Preparing Interior or Exterior Surfaces for Painting

Preparing your walls, whether exterior or interior, for accepting paint is just as important as the actual painting, and especially when there is any type of unsafe lead paint to be eliminated, prep work is crucial. As a side note, if you are working on an older house and suspect there could be layers of hazardous lead paint covered up under newer paint, you should definitely contact a professional, as the removal will need to have special attention. Although the techniques used in prepping your surface prior to painting will vary depending on the specific surface or the project, there are some basic things you need to do no matter what you intend to paint.

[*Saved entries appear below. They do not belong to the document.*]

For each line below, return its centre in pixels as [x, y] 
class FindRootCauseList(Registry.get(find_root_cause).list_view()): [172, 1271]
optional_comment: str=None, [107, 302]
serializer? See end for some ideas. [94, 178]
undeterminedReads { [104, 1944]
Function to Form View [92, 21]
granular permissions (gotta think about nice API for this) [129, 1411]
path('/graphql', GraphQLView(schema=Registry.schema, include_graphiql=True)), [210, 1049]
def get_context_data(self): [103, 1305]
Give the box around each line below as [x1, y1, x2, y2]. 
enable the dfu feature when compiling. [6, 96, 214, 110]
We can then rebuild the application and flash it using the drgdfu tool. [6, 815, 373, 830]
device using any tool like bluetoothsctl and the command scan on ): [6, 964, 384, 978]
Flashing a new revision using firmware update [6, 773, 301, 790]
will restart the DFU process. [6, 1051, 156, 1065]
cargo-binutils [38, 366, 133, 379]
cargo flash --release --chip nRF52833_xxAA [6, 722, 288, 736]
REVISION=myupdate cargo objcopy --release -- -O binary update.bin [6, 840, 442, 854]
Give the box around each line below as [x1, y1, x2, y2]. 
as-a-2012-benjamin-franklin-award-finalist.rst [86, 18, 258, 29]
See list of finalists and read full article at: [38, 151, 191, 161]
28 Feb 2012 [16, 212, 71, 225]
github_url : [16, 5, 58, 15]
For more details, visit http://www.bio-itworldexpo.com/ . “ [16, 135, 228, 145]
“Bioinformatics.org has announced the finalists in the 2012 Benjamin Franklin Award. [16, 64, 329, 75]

First get rid of any dirt or fragments, including spider webs, from the surface. If you are prepping indoors, then it's a good idea to give the wall a thorough wash down prior to applying primer and paint. If you are painting an exterior surface, be aware that long stretches of accrued weathering can cause paint to bubble, crumble or chip. Outdoor surfaces should be thoroughly power-washed with a high-psi sprayer to remove dirt and any loose material. If the surface is particularly dirty or hasn't been painted in a very long time, then you may need to scrub the exterior surface with a wire brush and commercial detergent, or water and a mild bleach solution.

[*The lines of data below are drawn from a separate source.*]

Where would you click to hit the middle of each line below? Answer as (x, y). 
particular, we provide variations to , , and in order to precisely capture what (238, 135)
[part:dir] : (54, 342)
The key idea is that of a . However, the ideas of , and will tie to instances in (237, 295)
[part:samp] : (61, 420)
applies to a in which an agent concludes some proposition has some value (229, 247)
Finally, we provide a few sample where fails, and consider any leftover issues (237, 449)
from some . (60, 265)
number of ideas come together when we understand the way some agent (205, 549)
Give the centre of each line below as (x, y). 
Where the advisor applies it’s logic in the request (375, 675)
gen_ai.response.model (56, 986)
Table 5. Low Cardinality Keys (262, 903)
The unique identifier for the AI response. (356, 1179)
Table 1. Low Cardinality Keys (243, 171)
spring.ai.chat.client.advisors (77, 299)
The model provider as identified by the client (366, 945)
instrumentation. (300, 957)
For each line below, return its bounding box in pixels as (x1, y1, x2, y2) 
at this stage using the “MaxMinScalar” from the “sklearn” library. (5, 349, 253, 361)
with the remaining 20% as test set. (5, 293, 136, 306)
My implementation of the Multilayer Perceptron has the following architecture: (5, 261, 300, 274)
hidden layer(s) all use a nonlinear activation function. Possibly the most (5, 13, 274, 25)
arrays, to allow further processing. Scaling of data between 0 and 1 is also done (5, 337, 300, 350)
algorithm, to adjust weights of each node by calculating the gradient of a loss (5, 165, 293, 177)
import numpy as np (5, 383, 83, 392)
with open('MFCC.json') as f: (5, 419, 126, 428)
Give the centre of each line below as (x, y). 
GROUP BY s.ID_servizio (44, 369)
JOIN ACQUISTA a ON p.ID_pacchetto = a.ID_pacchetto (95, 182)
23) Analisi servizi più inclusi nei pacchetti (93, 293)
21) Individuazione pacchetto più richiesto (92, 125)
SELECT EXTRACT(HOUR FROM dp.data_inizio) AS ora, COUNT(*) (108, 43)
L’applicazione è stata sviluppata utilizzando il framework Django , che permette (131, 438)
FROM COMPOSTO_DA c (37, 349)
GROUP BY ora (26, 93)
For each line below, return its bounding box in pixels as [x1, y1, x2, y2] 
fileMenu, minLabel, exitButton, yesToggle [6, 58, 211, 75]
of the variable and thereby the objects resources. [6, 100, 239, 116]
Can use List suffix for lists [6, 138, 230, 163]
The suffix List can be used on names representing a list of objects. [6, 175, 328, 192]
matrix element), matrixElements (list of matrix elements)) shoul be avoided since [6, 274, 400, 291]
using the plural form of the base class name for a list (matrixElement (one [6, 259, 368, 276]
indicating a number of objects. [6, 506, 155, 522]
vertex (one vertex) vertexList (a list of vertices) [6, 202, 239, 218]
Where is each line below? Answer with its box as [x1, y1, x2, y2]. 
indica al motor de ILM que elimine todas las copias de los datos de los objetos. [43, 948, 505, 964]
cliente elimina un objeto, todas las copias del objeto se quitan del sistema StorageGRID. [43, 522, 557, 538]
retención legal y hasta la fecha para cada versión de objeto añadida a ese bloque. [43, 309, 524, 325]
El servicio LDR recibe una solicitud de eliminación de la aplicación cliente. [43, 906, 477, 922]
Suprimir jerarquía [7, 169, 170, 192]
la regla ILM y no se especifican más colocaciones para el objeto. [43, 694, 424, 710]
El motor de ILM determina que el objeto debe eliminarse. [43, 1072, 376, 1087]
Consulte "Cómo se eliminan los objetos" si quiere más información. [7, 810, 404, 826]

Once you have removed everything that doesn't belong on your newly painted wall, you've reached the caulking point. If the surface has been caulked before, then scrape away the timeworn caulk before applying new caulk. Use extra care around windows and doors to maintain a suitable seal against the weather. For much faster application, trying using a caulk gun with your caulk; don't prime your surface until your caulk is completely dry and hardened. If your exterior surface requires it, scour and sand the outside surfaces until a perfectly smooth and fresh result is achieved. If you are painting a wood surface, use wood filler to fill any existing hollows or spaces. Before painting windows, thoroughly inspect the area directly around the window panes for absent or unattached putty, and replace with a good grade of putty, allowing it to dry thoroughly. The wood putty should have a paste-like texture, and for the easiest application use a special putty knife. In rare cases where you are trying to remove an especially heavy buildup of paint which has been on the surface for decades, try using a propane torch with a special burner tip to sweep the flame evenly over large areas, and a scraper with a very long handle.

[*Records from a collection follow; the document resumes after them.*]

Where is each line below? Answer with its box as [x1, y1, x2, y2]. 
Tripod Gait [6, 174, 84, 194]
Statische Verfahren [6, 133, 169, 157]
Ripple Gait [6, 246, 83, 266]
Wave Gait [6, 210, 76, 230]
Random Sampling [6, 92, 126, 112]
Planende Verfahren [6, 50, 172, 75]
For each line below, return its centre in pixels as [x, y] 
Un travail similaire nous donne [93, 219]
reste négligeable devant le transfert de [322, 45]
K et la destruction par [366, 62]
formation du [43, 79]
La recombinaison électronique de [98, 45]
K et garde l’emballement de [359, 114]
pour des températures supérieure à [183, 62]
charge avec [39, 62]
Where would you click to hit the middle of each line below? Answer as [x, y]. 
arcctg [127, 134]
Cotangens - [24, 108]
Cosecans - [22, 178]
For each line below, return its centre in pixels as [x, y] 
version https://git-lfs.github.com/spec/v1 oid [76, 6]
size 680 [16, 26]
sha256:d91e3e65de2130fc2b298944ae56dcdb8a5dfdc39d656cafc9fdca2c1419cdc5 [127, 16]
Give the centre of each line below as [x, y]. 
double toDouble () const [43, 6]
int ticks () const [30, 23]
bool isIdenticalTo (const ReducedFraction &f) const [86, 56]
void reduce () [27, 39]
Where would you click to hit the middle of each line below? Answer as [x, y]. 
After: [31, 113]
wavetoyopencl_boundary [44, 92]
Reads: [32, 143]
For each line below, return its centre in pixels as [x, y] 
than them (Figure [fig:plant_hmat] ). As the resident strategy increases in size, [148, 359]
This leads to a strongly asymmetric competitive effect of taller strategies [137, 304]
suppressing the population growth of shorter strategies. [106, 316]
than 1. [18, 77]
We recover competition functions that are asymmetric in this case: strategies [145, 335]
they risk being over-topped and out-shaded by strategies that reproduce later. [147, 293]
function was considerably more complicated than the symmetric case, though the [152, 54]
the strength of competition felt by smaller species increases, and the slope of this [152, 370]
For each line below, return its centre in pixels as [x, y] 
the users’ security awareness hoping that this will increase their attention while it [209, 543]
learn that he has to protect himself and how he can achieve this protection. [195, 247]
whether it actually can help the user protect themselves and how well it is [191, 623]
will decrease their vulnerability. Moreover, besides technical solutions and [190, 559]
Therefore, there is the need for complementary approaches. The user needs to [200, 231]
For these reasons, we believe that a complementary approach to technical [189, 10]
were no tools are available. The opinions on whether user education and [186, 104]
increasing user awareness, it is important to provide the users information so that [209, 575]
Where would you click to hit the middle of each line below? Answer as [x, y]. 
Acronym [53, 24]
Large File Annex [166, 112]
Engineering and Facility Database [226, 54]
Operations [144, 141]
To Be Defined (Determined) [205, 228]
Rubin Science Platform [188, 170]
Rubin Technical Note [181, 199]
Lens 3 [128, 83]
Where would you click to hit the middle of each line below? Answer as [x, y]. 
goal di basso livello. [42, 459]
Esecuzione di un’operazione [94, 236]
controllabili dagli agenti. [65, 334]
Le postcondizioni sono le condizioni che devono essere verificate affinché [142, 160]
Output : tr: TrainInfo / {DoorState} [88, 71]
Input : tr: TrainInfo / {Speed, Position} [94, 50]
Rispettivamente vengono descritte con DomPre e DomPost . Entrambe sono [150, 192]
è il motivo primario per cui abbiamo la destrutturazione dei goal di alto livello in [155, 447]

When your surface is as perfect as it can be, it's time to apply your primer. Whether you use a roller or an airless (if outside) make sure you use the correct nap, or the correct tip, and cover all surfaces thoroughly. Let your primer dry completely before you apply the final color paint coat. No matter how well your surface is prepped, you will probably still need to apply two to three coats of paint, and one to two coats of primer. Preparing your surface properly, then applying the best primer and paint will give you a finish you are proud of for many years to come.